Whether it’s food and beverage, plastics, pharmaceuticals or oil and gas, technology professionals need the right skills to keep up with the manufacturing industry.
Manufacturing is experiencing a skills gap, and almost 2.1 million job openings in the United States may remain unfilled by 2030, Deloitte and the Manufacturing Institute revealed in a May 2021 report. In addition, approximately 46 percent of the 360 manufacturing decision-makers surveyed in a December 2022 Visual Components report failed to invest in training programs designed to teach new tech skills to staff.
Perhaps that’s because manufacturing remains behind in adapting its machinery and workflows to cutting-edge tech, according to Artem Kroupenev, vice president of strategy at Augury, a company that offers products that optimize production processes using artificial intelligence (AI).
“Manufacturing has a very physical environment,” Kroupenev said. “And you have to take that environment into account when you try to improve parts of it with technology.”
As some companies bring their manufacturing operations back to the U.S. from China and Southeast Asia, companies struggle with labor costs, reskilling and transferring knowledge from retiring workers, Kroupenev added.
In Salesforce’s Generative AI Snapshot Research Series, a study of 4,000 full-time workers in various industries, 66 percent of respondents said their employees lacked the skills to implement generative AI successfully.
Technologists need to acquire the right skills to prepare for advances in autonomy and generative AI. However, technology is changing white-collar manufacturing jobs more than those that involve physical manipulation of machinery, according to Kroupenev: "It's the data scientists, the process engineers and other kinds of engineering jobs that are dramatically enhanced with AI… The cost of doing some of these tasks has been reduced much more dramatically than the cost of doing maintenance tasks.”

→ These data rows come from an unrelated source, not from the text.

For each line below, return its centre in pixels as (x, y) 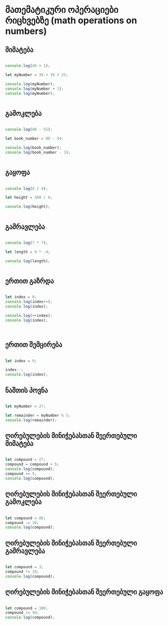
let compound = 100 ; (27, 608)
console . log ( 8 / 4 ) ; (27, 189)
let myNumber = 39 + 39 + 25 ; (37, 75)
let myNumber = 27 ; (26, 406)
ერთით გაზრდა (30, 281)
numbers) (26, 31)
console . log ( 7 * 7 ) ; (27, 243)
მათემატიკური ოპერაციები (62, 10)

Training is required to digitize the machinery, notes Vignesh Ravikumar, a partner at venture-capital firm Sierra Ventures: “There is demand for digitizing the factory floor, but we’ve found that employees lack training to use the software and machines.”
Using AI to Gain Insights on Machine Health
Technologists should learn how to use generative AI as a copilot or adviser to study how machines operate and help inform decisions within the production process, Kroupenev advises: “For someone going into the manufacturing space, a huge area of opportunity is understanding how you can train and utilize generative AI models and applications to get the right context and to get those meta-level insights across your production.”
He also recommends learning about the personas within generative AI, as well as prompt engineering, which involves creating prompt patterns and structuring text to be understood by a generative AI model. “That is a huge area of opportunity,” he said. “It's like having an additional decision-maker that helps you make business-level decisions across the whole organization.”
Hands-On Experimentation with AI in Manufacturing
Set up hands-on tests that are specific to your industry of manufacturing, Ravikumar advised: “Learn about implementation of robotics and AI software… This is nontrivial and will depend on your environment. Spending time to learn now and even setting up test environments will give you a leg up.”
Tools like ChatGPT help teach technologists how to code or integrate AI into products.
It can also pay to learn how computer vision technology works to help program robots in a factory. “Historically, programming robots to do tasks has been a big challenge, but with improvements in computer vision, it should allow technologists to easily program robots to fit their needs,” Ravikumar said.
Although there are courses that teach generative AI, you can fall behind easily in skills since courses are not standardized and they may be at least six months old, according to Kroupenev. Therefore, you should experiment with it yourself.
Kroupenev recommends pursuing courses in generative AI from services such as Coursera, edX or LinkedIn Learning as a foundation: “That skill set is what's needed today as a catalyst for change across every part of industry, every part of manufacturing.”
With AI features offered as services, technologists will have an easier time experimenting with the new AI tools, according to Patrik Matos, chief product officer and cofounder at DeepHow, an AI-powered, video platform for skilled workforce training.
“AI is more accessible, with various tools and platforms available for experimentation,” Matos said. “Many AI functionalities are being offered as services or APIs, enabling engineers without a deep AI background to integrate AI into their products seamlessly.”